With us, that is a different issue. When the Association  Meeting started at 1030 Judy marched off and took a thick sheaf of folders with her. She is the Counsel, a pro bono job to protect the summer people from the locals. George and I walked down to the docks. I took a couple shots of the little gingerbread houses. George was ready to jump in the ocean and I was ready to jump onto the highways. The lifeguard seemed surprised to see two old guys embrace, one brown as a nut and the other with that Washington pallor.

Relationship? Closer than a lot of lovers I know. As comfortable as an old shoe and at times as though thirty years had passed like the blink of an eye. I envy his independence and he is moderately interested in what I have done. He is neither overly impressed nor envious, and I admire the fact that he has lived his life exactly as he wanted.

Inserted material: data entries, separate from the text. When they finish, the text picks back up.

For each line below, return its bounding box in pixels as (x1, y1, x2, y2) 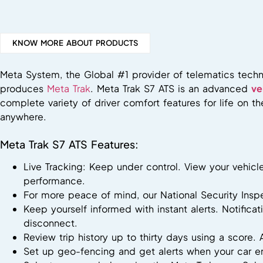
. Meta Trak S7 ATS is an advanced (90, 82, 251, 95)
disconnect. (23, 216, 77, 229)
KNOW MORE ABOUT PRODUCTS (12, 38, 138, 48)
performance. (23, 174, 85, 187)
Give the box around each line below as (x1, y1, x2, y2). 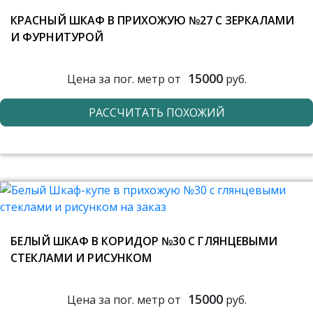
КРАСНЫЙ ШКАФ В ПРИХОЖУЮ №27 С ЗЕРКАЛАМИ (10, 13, 294, 28)
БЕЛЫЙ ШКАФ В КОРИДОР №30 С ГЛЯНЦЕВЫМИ (10, 233, 277, 249)
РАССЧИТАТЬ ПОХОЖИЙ (88, 105, 225, 120)
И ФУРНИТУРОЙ (10, 29, 103, 45)
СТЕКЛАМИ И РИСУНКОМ (10, 250, 152, 265)
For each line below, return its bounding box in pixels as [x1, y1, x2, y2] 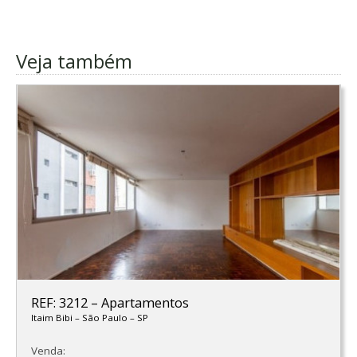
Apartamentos [100, 293, 189, 312]
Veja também [16, 48, 132, 75]
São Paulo [81, 311, 130, 324]
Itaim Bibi [30, 311, 75, 324]
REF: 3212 [30, 293, 91, 312]
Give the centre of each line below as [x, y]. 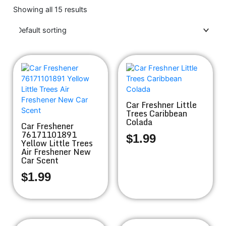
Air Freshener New [56, 152]
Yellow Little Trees [57, 143]
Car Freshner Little [161, 105]
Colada [139, 122]
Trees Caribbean [157, 114]
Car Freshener [47, 126]
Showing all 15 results [50, 9]
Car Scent [40, 160]
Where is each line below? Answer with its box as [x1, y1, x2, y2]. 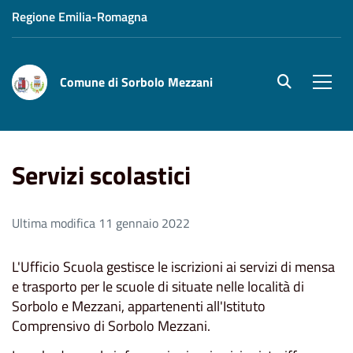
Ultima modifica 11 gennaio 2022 [12, 214, 190, 233]
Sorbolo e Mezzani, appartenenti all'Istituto [12, 295, 266, 318]
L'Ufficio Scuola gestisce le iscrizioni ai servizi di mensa [12, 256, 335, 278]
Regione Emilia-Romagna [12, 7, 147, 26]
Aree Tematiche [63, 106, 150, 125]
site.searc [276, 73, 333, 95]
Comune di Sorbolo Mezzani [60, 72, 213, 91]
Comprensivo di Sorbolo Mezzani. [12, 315, 210, 337]
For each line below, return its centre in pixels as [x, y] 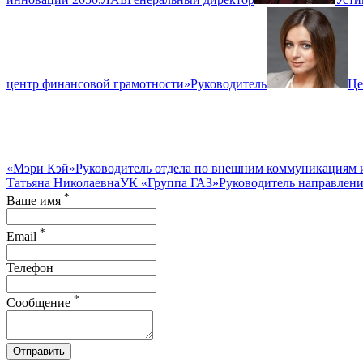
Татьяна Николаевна [63, 182]
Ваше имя [35, 201]
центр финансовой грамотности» [98, 83]
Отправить [39, 351]
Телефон [30, 267]
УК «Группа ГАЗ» [169, 182]
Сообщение [40, 302]
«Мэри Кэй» [41, 168]
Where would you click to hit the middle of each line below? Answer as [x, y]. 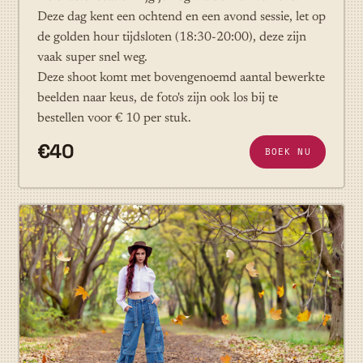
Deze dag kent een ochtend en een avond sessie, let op [181, 17]
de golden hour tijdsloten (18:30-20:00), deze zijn [171, 37]
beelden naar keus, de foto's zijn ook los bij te [157, 98]
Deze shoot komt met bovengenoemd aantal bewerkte [181, 77]
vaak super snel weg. [92, 57]
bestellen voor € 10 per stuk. [114, 118]
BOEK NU [288, 152]
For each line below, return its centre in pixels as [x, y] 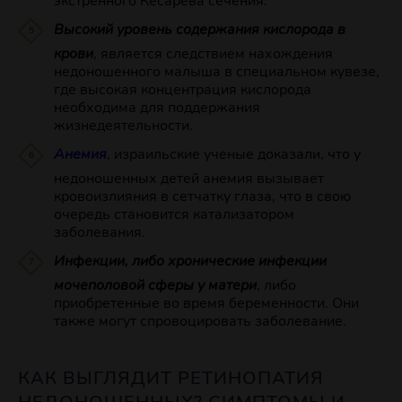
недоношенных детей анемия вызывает [189, 179]
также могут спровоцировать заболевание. [200, 322]
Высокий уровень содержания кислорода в [200, 30]
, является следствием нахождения [213, 54]
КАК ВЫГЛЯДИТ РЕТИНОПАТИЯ [171, 379]
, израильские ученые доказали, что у [234, 155]
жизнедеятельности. [123, 126]
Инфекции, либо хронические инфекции [190, 262]
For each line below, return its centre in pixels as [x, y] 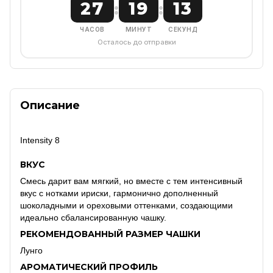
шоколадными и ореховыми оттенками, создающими [126, 205]
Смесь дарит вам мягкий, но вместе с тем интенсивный [131, 181]
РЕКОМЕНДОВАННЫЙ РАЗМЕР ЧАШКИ [110, 234]
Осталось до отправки [136, 42]
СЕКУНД [183, 29]
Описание [50, 105]
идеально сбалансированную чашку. [93, 218]
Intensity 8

When we go in the ground, I hope that we are equally pleased. But I think I want to have a place like George’s, and he has actually lived in it all these years…

Anyhow, Maine was unreal. I have a brochure about places to rent in the village next summer.

I am thrilled to be coming home. It was too long, though a good thing and a worthy expenditure of the taxpayer’s treasure. One of the final exercises is a re-enactment of a labor dispute in the late ’70s and early ’80s. “Graduation” on Friday morning and then, praise Jesus, I am back. I am supposed to take my son Nick up to Ann Arbor to start his sophomore year a week from Saturday, and have promised my folks to go up to the old homestead for a few days. I had two weeks leave scheduled, but taken with Harvard’s three week absence, that strikes me as a bit cavalier on the job front.

Of course, maybe it is time.

More soon. I need to read The Economic Report of the President, Transmitted to the Congress February 2002. Maybe hi-lighting will substitute for understanding.